Thesis Title: Divorce Factors, Outcomes, Adjustments and Interventions: A Three-part Study on the Singapore Experience.
This thesis examines the topic of divorce in Singapore, an area that has not been extensively researched in Singapore.
The work comprises thre studies that explores different facets of the divorce experience and process of divorce. Study 1 adopts a quantitative method and a critical analysis of responses obtained from 136 divorced respondents who were invited to complete a self-administered structured questionnaire. Study 2, the main study of the research, employs a series of semi-structured interviews with 19 divorcees. A thematic analysis was used to determine the underlying themes of the experiences of these 19 divorcees.
Study 3 looked at the narratives of 12 expert counsellors who moderated and synthesised their clients’ experiences, and provided input from their professional experience. The empirical work in this thesis has two aspects: the first involves exploring the divorcees’ perceived reasons for divorce, and categorising them into predisposing and precipitating factors; and the second ascertains their responses to the divorce and identifies the factors that impacted their adjustment process and post-divorce growth.
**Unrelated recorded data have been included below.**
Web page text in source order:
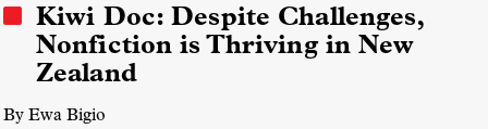
Kiwi Doc: Despite Challenges,
Nonfiction is Thriving in New
Zealand
By Ewa Bigio
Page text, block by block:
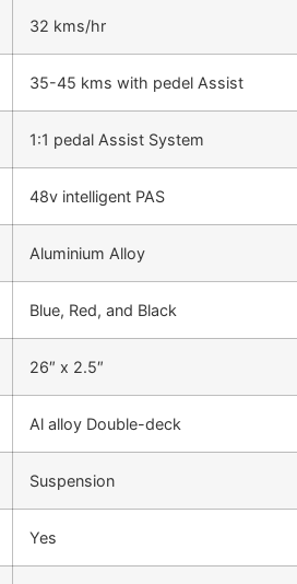
32 kms/hr
35-45 kms with pedel Assist
1:1 pedal Assist System
48v intelligent PAS
Aluminium Alloy
Blue, Red, and Black
26″ x 2.5″
Al alloy Double-deck
Suspension
Yes
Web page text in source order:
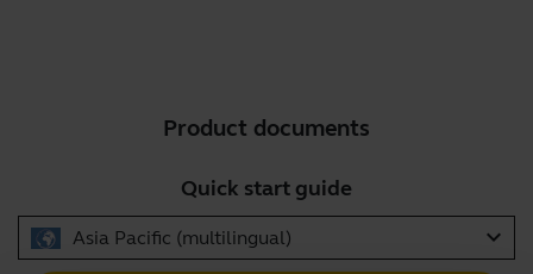
Product documents
Quick start guide
Asia Pacific (multilingual) expand_more
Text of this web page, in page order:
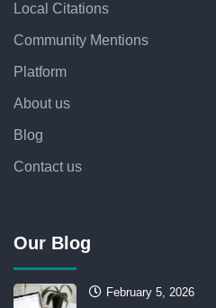
Local Citations
Community Mentions
Platform
About us
Blog
Contact us
Our Blog
February 5, 2026
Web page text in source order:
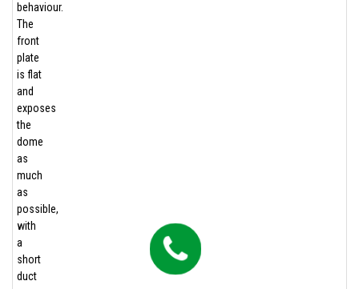
behaviour.
The
front
plate
is flat
and
exposes
the
dome
as
much
as
possible,
with
a
short
duct
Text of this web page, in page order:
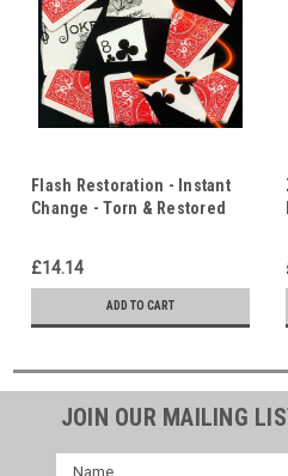
Flash Restoration - Instant
Change - Torn & Restored
£14.14
ADD TO CART
JOIN OUR MAILING
Name
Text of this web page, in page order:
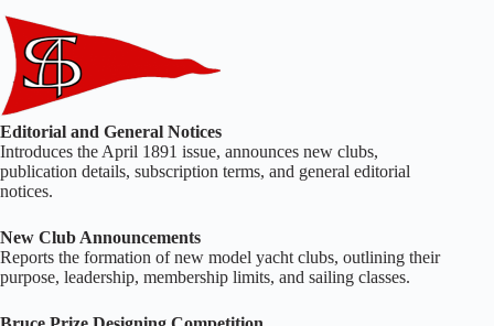
Editorial and General Notices
Introduces the April 1891 issue, announces new clubs,
publication details, subscription terms, and general editorial
notices.
New Club Announcements
Reports the formation of new model yacht clubs, outlining their
purpose, leadership, membership limits, and sailing classes.
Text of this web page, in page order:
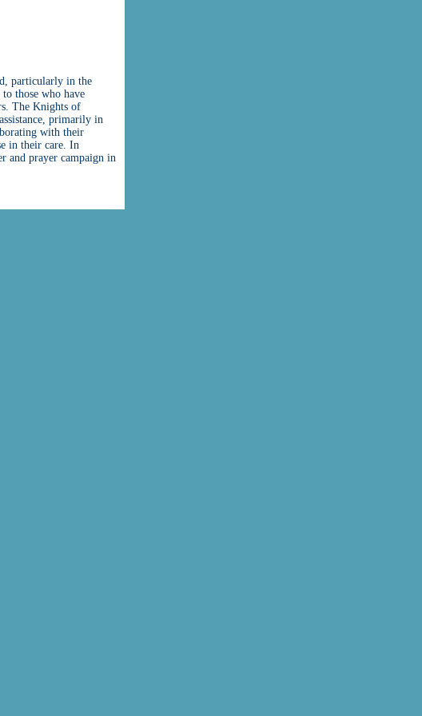
particularly in the
those who have
The Knights of
primarily in
with their
in their care. In
and prayer campaign in
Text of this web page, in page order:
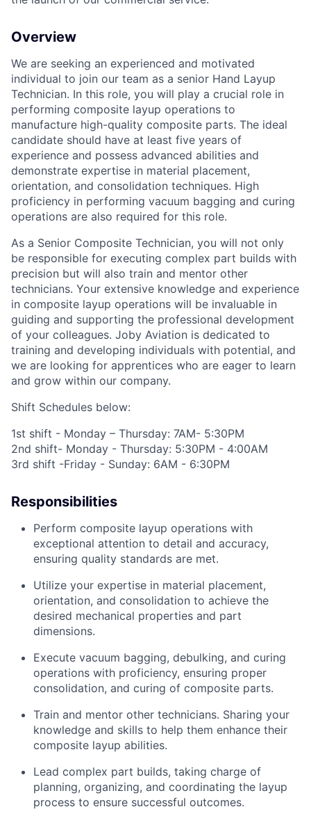
Overview
We are seeking an experienced and motivated
individual to join our team as a senior Hand Layup
Technician. In this role, you will play a crucial role in
performing composite layup operations to
manufacture high-quality composite parts. The ideal
candidate should have at least five years of
experience and possess advanced abilities and
demonstrate expertise in material placement,
orientation, and consolidation techniques. High
proficiency in performing vacuum bagging and curing
operations are also required for this role.
As a Senior Composite Technician, you will not only
be responsible for executing complex part builds with
precision but will also train and mentor other
technicians. Your extensive knowledge and experience
in composite layup operations will be invaluable in
guiding and supporting the professional development
of your colleagues. Joby Aviation is dedicated to
training and developing individuals with potential, and
we are looking for apprentices who are eager to learn
and grow within our company.
Shift Schedules below:
1st shift - Monday – Thursday: 7AM- 5:30PM
2nd shift- Monday - Thursday: 5:30PM - 4:00AM
3rd shift -Friday - Sunday: 6AM - 6:30PM
Responsibilities
Perform composite layup operations with
exceptional attention to detail and accuracy,
ensuring quality standards are met.
Utilize your expertise in material placement,
orientation, and consolidation to achieve the
desired mechanical properties and part
dimensions.
Execute vacuum bagging, debulking, and curing
operations with proficiency, ensuring proper
consolidation, and curing of composite parts.
Train and mentor other technicians. Sharing your
knowledge and skills to help them enhance their
composite layup abilities.
Lead complex part builds, taking charge of
planning, organizing, and coordinating the layup
process to ensure successful outcomes.
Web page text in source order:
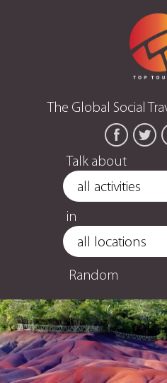
The Global Social
Talk about
in
Random
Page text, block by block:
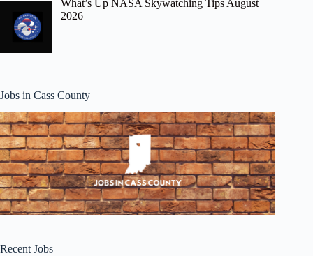
What’s Up NASA Skywatching Tips August
2026
Jobs in Cass County
Recent Jobs
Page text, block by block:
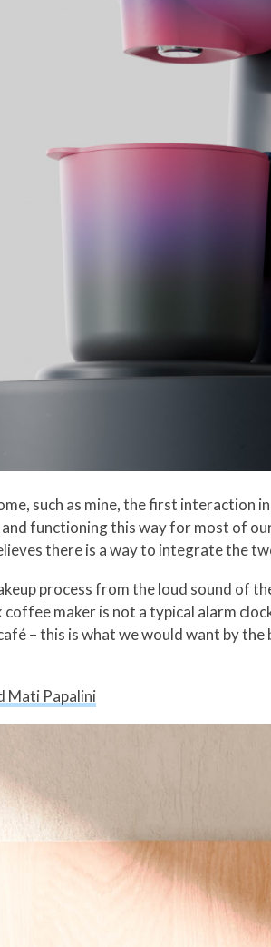
such as mine, the first interaction
functioning this way for most of
there is a way to integrate the
process from the loud sound
coffee maker is not a typical alarm
– this is what we would want by
Mati Papalini
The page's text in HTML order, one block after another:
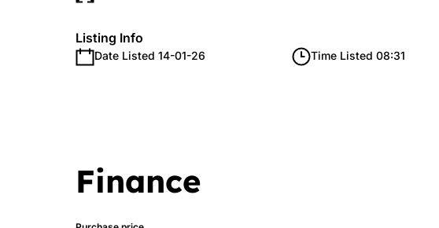
Listing Info
Date Listed 14-01-26 Time Listed 08:31
Finance
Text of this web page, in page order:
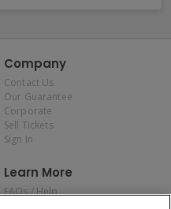
Company
Contact Us
Our Guarantee
Corporate
Sell Tickets
Sign In
Learn More
FAQs / Help
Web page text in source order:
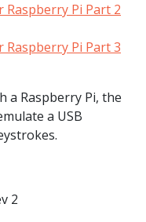
Pi Part 2
Pi Part 3
a Raspberry Pi, the
a USB
2
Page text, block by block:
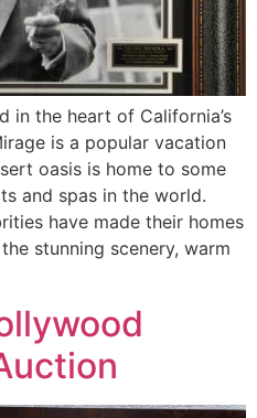
in the heart of California’s
is a popular vacation
oasis is home to some
and spas in the world.
have made their homes
stunning scenery, warm
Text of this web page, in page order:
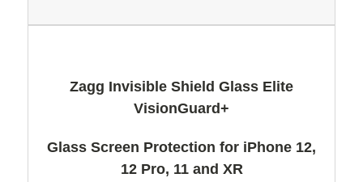
Zagg Invisible Shield Glass Elite
VisionGuard+
Glass Screen Protection for iPhone 12,
12 Pro, 11 and XR
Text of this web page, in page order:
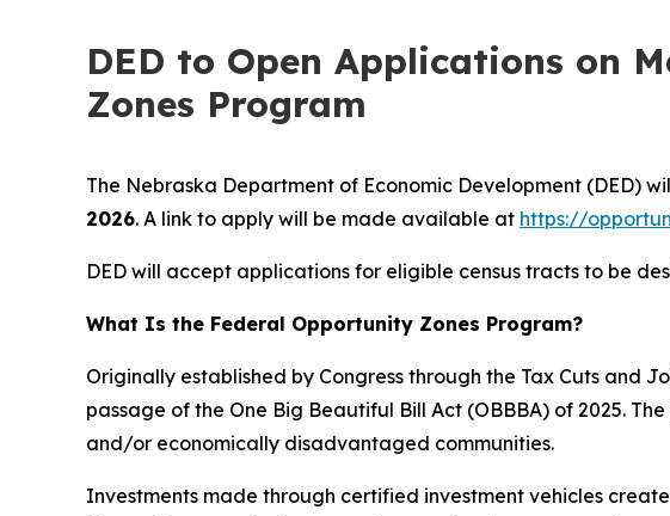
DED to Open Applications on
Zones Program
The Nebraska Department of Economic Development (DED)
2026. A link to apply will be made available at https://
DED will accept applications for eligible census tracts to be
What Is the Federal Opportunity Zones Program?
Originally established by Congress through the Tax Cuts and
passage of the One Big Beautiful Bill Act (OBBBA) of 2025.
and/or economically disadvantaged communities.
Investments made through certified investment vehicles
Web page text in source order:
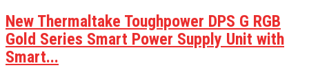
New Thermaltake Toughpower DPS G RGB
Gold Series Smart Power Supply Unit with
Smart...
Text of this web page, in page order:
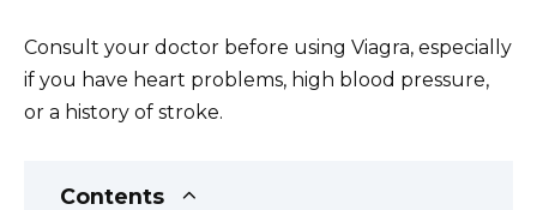
Consult your doctor before using Viagra, especially
if you have heart problems, high blood pressure,
or a history of stroke.
Contents
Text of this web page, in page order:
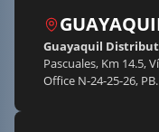
Guayaquil
Pascuales, Km 14.5,
Office N-24-25-26, PB.
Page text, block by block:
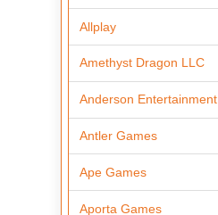
Allplay
Amethyst Dragon LLC
Anderson Entertainment
Antler Games
Ape Games
Aporta Games
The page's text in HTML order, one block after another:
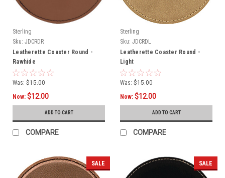
Sterling
Sku: JDCRDR
Leatherette Coaster Round -
Rawhide
Was: $15.00
Now: $12.00
ADD TO CART
COMPARE
Sterling
Sku: JDCRDL
Leatherette Coaster Round -
Light
Was: $15.00
Now: $12.00
ADD TO CART
COMPARE
SALE SALE
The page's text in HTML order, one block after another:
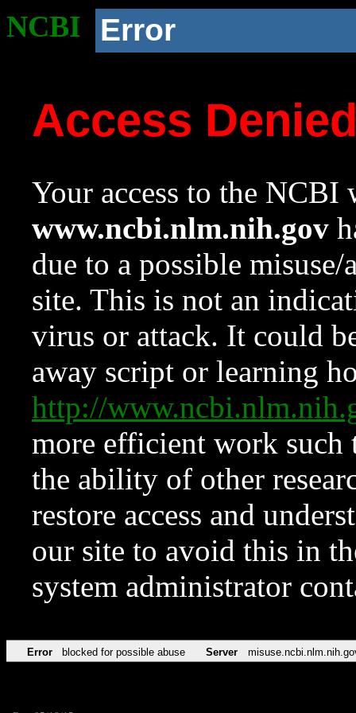
NCBI Error
Access
Your access to the NCBI
www.ncbi.nlm.nih.gov
due to a possible
site. This is not an
virus or attack. It could
away script or learning
http://
more efficient work such
the ability of other
restore access and
our site to avoid this in
system administrator
Error blocked for possible abuse Server
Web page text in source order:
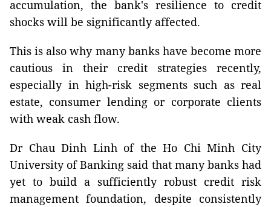
accumulation, the bank's resilience to credit
shocks will be significantly affected.
This is also why many banks have become more
cautious in their credit strategies recently,
especially in high-risk segments such as real
estate, consumer lending or corporate clients
with weak cash flow.
Dr Chau Dinh Linh of the Ho Chi Minh City
University of Banking said that many banks had
yet to build a sufficiently robust credit risk
management foundation, despite consistently
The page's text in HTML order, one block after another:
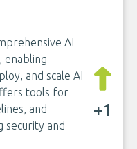
AI
and scale AI
tools for
and
security and
+1
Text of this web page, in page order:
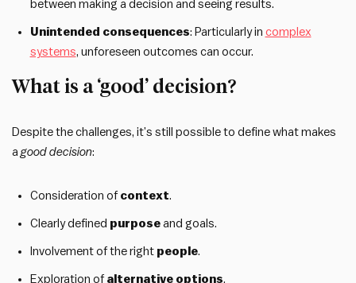
between making a decision and seeing results.
Unintended consequences: Particularly in complex
systems, unforeseen outcomes can occur.
What is a ‘good’ decision?
Despite the challenges, it’s still possible to define what makes
a good decision:
Consideration of context.
Clearly defined purposeand goals.
Involvement of the right people.
Exploration of alternative options.
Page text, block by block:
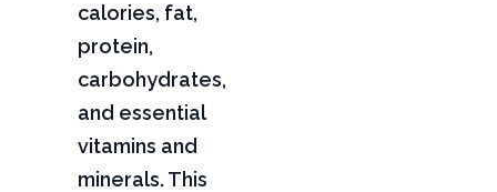
calories, fat,
protein,
carbohydrates,
and essential
vitamins and
minerals. This
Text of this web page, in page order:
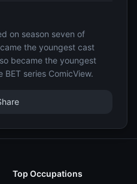
on season seven of
the youngest cast
became the youngest
series ComicView.
Top Occupations
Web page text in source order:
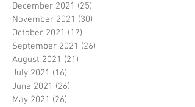
December 2021 (25)
November 2021 (30)
October 2021 (17)
September 2021 (26)
August 2021 (21)
July 2021 (16)
June 2021 (26)
May 2021 (26)
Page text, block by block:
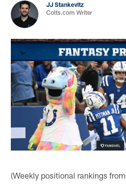
JJ Stankevitz
Colts.com Writer
(Weekly positional rankings from
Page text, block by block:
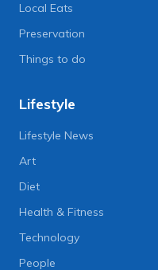
Local Eats
Preservation
Things to do
Lifestyle
Lifestyle News
Art
Diet
Health & Fitness
Technology
People
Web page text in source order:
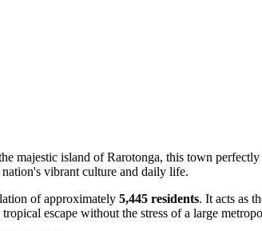
majestic island of Rarotonga, this town
vibrant culture and daily life.
of approximately 5,445 residents. It acts as
escape without the stress of a large
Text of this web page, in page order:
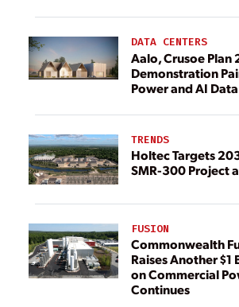
DATA CENTERS
Aalo, Crusoe Plan
Demonstration
Power and AI
TRENDS
Holtec Targets
SMR-300 Project
FUSION
Commonwealth
Raises Another $1
on Commercial
Continues
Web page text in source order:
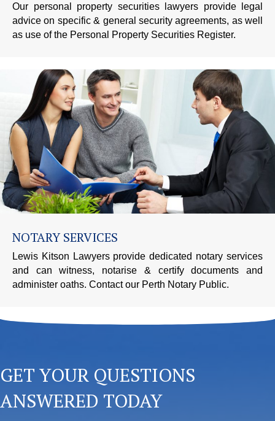
Our personal property securities lawyers provide legal
advice on specific & general security agreements, as well
as use of the Personal Property Securities Register.
NOTARY SERVICES
Lewis Kitson Lawyers provide dedicated notary services
and can witness, notarise & certify documents and
administer oaths. Contact our Perth Notary Public.
GET YOUR QUESTIONS
ANSWERED TODAY
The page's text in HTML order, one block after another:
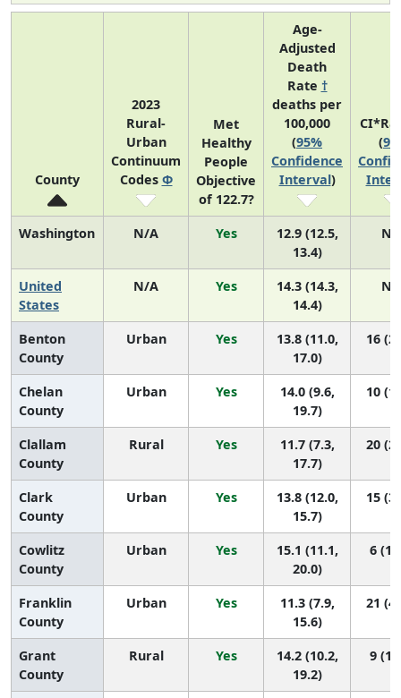
County
2023
Rural-
Urban
Continuum
Codes Φ
Met
Healthy
People
Objective
of 122.7?
Age-
Adjusted
Death
Rate †
deaths per
100,000
(95%
Confidence
Interval)
(
Washington N/A Yes
12.9 (12.5,
13.4)
N/
United
States
N/A Yes
14.3 (14.3,
14.4)
N/
Benton
County
Urban Yes
13.8 (11.0,
17.0)
16
Chelan
County
Urban Yes
14.0 (9.6,
19.7)
10
Clallam
County
Rural Yes
11.7 (7.3,
17.7)
20
Clark
County
Urban Yes
13.8 (12.0,
15.7)
15
Cowlitz
County
Urban Yes
15.1 (11.1,
20.0)
6 (1,
Franklin
County
Urban Yes
11.3 (7.9,
15.6)
21
Grant
County
Rural Yes
14.2 (10.2,
19.2)
9 (1,
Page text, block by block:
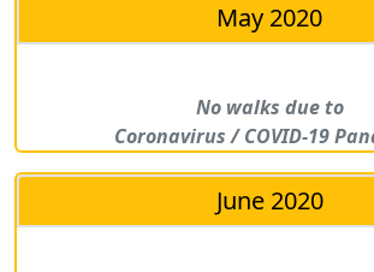
May 2020
No walks due to
Coronavirus / COVID-19
June 2020
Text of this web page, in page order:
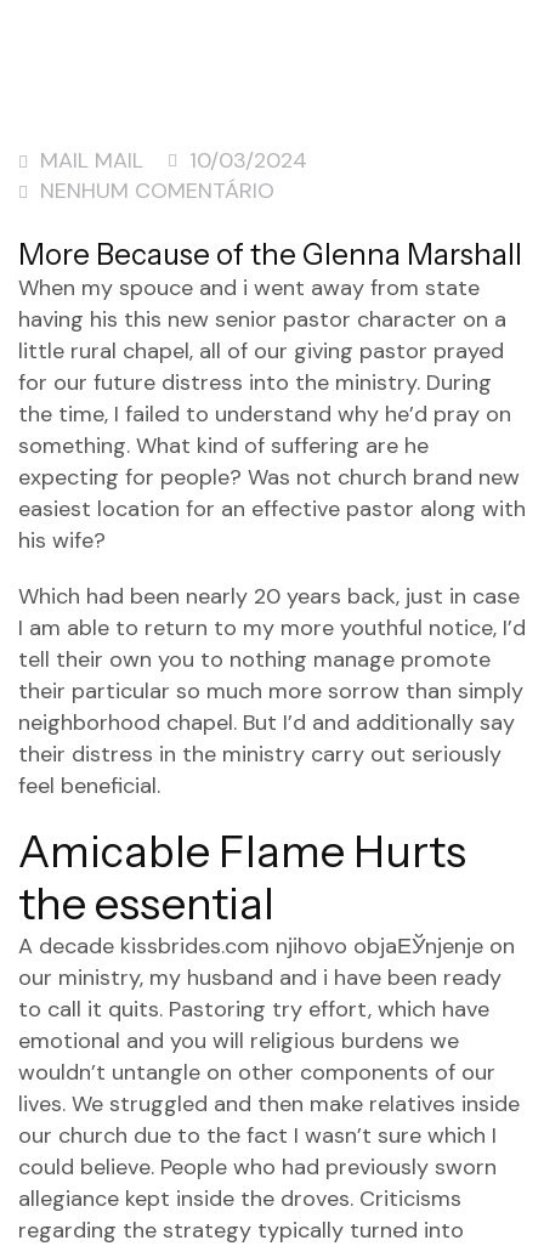
MAIL MAIL
10/03/2024
NENHUM COMENTÁRIO
More Because of the Glenna Marshall
When my spouce and i went away from state
having his this new senior pastor character on a
little rural chapel, all of our giving pastor prayed
for our future distress into the ministry. During
the time, I failed to understand why he’d pray on
something. What kind of suffering are he
expecting for people? Was not church brand new
easiest location for an effective pastor along with
his wife?
Which had been nearly 20 years back, just in case
I am able to return to my more youthful notice, I’d
tell their own you to nothing manage promote
their particular so much more sorrow than simply
neighborhood chapel. But I’d and additionally say
their distress in the ministry carry out seriously
feel beneficial.
Amicable Flame Hurts
the essential
A decade kissbrides.com njihovo objaЕЎnjenje on
our ministry, my husband and i have been ready
to call it quits. Pastoring try effort, which have
emotional and you will religious burdens we
wouldn’t untangle on other components of our
lives. We struggled and then make relatives inside
our church due to the fact I wasn’t sure which I
could believe. People who had previously sworn
allegiance kept inside the droves. Criticisms
regarding the strategy typically turned into
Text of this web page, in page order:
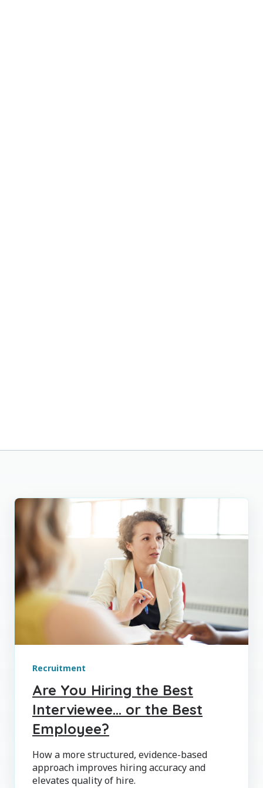
Recruitment
Are You Hiring the Best
Interviewee… or the Best
Employee?
How a more structured, evidence-based
approach improves hiring accuracy and
elevates quality of hire.
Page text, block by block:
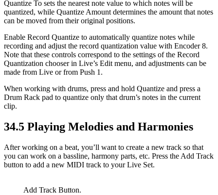
Quantize To sets the nearest note value to which notes will be
quantized, while Quantize Amount determines the amount that notes
can be moved from their original positions.
Enable Record Quantize to automatically quantize notes while
recording and adjust the record quantization value with Encoder 8.
Note that these controls correspond to the settings of the Record
Quantization chooser in Live’s Edit menu, and adjustments can be
made from Live or from Push 1.
When working with drums, press and hold Quantize and press a
Drum Rack pad to quantize only that drum’s notes in the current
clip.
34.5 Playing Melodies and Harmonies
After working on a beat, you’ll want to create a new track so that
you can work on a bassline, harmony parts, etc. Press the Add Track
button to add a new MIDI track to your Live Set.
Add Track Button.
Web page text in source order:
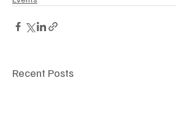
Recent Posts
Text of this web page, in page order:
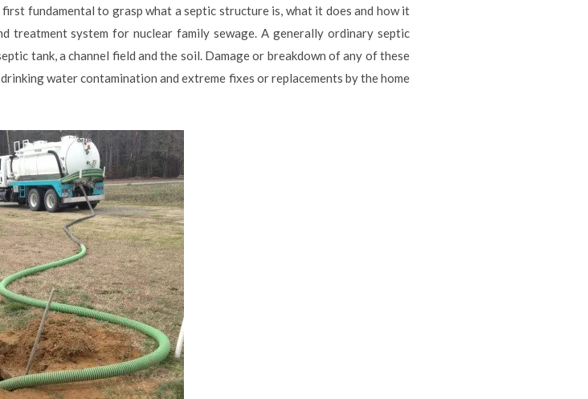
fundamental to grasp what a septic structure is, what it does and how it
treatment system for nuclear family sewage. A generally ordinary septic
tank, a channel field and the soil. Damage or breakdown of any of these
water contamination and extreme fixes or replacements by the home

The thesis, articulated in three distinct yet at the same time integrated studies, conclude that while divorce is a traumatic experience, divorcees are usually able to adjust and eventually achieve post-divorce growth.
The investigations and findings in this thesis will add considerably significant information and knowledge to enrich the data base in Singapore, and is likely to become a critical source of information for scholars, counsellors and policy makers concerned with divorce antecedents and consequence in both Singapore and internationally.